In a brand new report, Thomas Piketty and 100 other researchers have concluded that with extreme wealth inequality only growing worse with every passing year, all over the world, a whole panoply of social, economic and political catastrophes are inevitable. Worldwide, the top one percent of income "earners" have captured twice as much of the capital growth as the bottom half of the global population. Since 1980, with the rise of finance-controlled neoliberal forms of government, the massive transfer of public to private wealth has occurred in nearly all countries - so much so that public wealth is zero or in negative territory. While actual countries, like the US, have become richer, their governments have become poorer - by design. It gives them a perfect excuse to punish the poor in the name of "fiscal responsibility."
The Republicans, of course, have long stopped pretending to be on the "side" of the people who elect them in safe, gerrymandered districts. And increasingly, so have the establishment Democrats, with their own refusal to even acknowledge the wishes of the "Demos" for such nice but "impossible" things as universal health care, debt-free public education, a living wage and guaranteed incomes for those who cannot work or cannot find work.
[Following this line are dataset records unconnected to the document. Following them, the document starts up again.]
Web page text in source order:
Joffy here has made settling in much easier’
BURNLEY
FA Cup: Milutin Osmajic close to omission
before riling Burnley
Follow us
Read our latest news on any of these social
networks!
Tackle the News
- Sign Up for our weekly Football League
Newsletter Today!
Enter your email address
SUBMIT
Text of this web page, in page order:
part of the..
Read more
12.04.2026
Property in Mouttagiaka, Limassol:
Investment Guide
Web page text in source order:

All they offer to the base is fear of Russia, with a concurrent redirection of populist anger at sexual harassment in Hollywood, corporate broadcast and print news, and to a much lesser extent, the Beltway and Silicon Valley. The financiers of Wall Street have so far been curiously exempt from the scandals, despite their many other serial predations and crimes against the body politic.
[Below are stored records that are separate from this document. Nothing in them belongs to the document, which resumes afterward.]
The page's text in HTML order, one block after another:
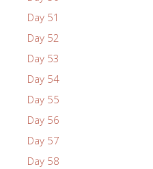
Day 51
Day 52
Day 53
Day 54
Day 55
Day 56
Day 57
Day 58
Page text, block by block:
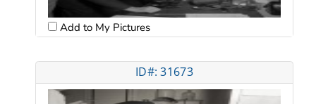
Add to My Pictures
ID#: 31673
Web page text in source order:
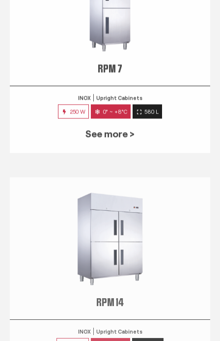
INOX Upright Cabinets
250 W 0° ~ +8°C
See more >
RPM 14
Upright Cabinets
600 W 0° ~ +8°C 1400 L
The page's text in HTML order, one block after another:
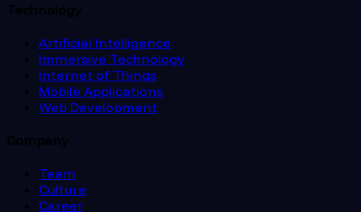
Technology
Artificial Intelligence
Immersive Technology
Internet of Things
Mobile Applications
Web Development
Company
Team
Culture
Career
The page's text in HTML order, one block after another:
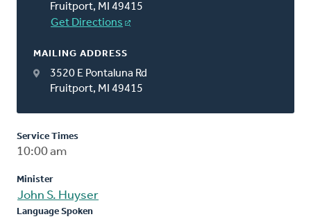
Fruitport, MI 49415
Get Directions
MAILING ADDRESS
3520 E Pontaluna Rd
Fruitport, MI 49415
Service Times
10:00 am
Minister
John S. Huyser
Language Spoken
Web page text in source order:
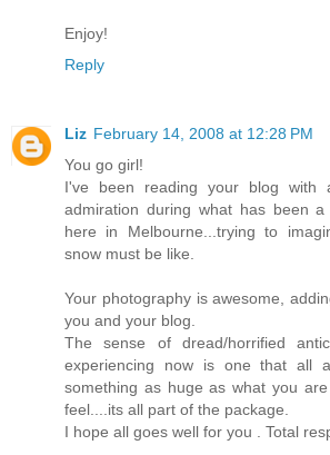
Enjoy!
Reply
Liz February 14, 2008 at 12:28 PM
You go girl!
I've been reading your blog with
admiration during what has been
here in Melbourne...trying to
snow must be like.
Your photography is awesome,
you and your blog.
The sense of dread/horrified
experiencing now is one that all
something as huge as what you
feel....its all part of the package.
I hope all goes well for you . Total
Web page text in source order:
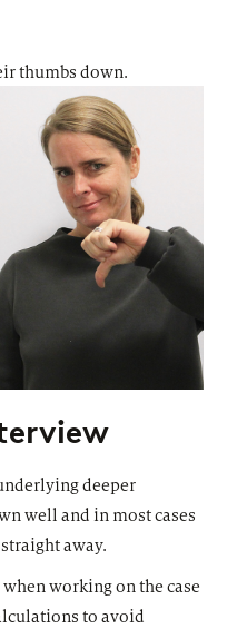
deeper
well and in most cases
away.
working on the case
to avoid
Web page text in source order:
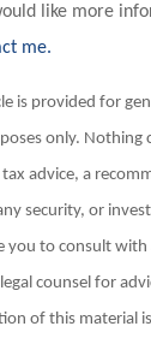
like more
me.
is provided for
only. Nothing
advice, a
security, or
you to consult with
counsel for
of this material
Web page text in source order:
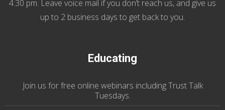
4:30 pm. Leave voice mail if you don’t reach us, and give us
up to 2 business days to get back to you.
Educating
Join us forfree online webinars including Trust Talk
Tuesdays.

We do not even enjoy "representative democracy" in this country. Rather, as Jacques Rancière observes, we live under a system of Representative Oligarchy, "a representation of minorities who are entitled to take charge of public affairs either directly or though consultation."
Everything is presented in terms of the economy and the Market, with the only "reality" offered to us, and to which we should aspire, being the unlimited power and glory of wealth. This is why centrist Democrats like Barack Obama constantly talked up a "balanced approach" to allow the co-existence of unlimited oligarchic greed with society's Left Behinds. The "losers" are urged to hone their skills, work hard, compete against your fellows, share the sacrifice, aspire to riches, and instead of complaining, get out there and vote!
Meanwhile, the rulers euphemize the slashing of the safety net with such weasel words as "modernization" in order to help the masses adapt to their ever more harsh realities. It's propaganda designed to give our oligarchy a renewed legitimacy. It follows, therefore, that the main reason that the wealthy liberal class hates Trump so much is because he foments the "divisiveness" making it so hard to keep the population sedated and under oligarchic control.
The true definition of democracy is the struggles of ordinary people, both individuals and groups, for social and economic justice. These include struggles against the electoral system and the parties themselves.
Democracy has nothing to do with money-driven political parties and their agendas. It has everything to do with Rosa Parks refusing to give up her seat on a bus.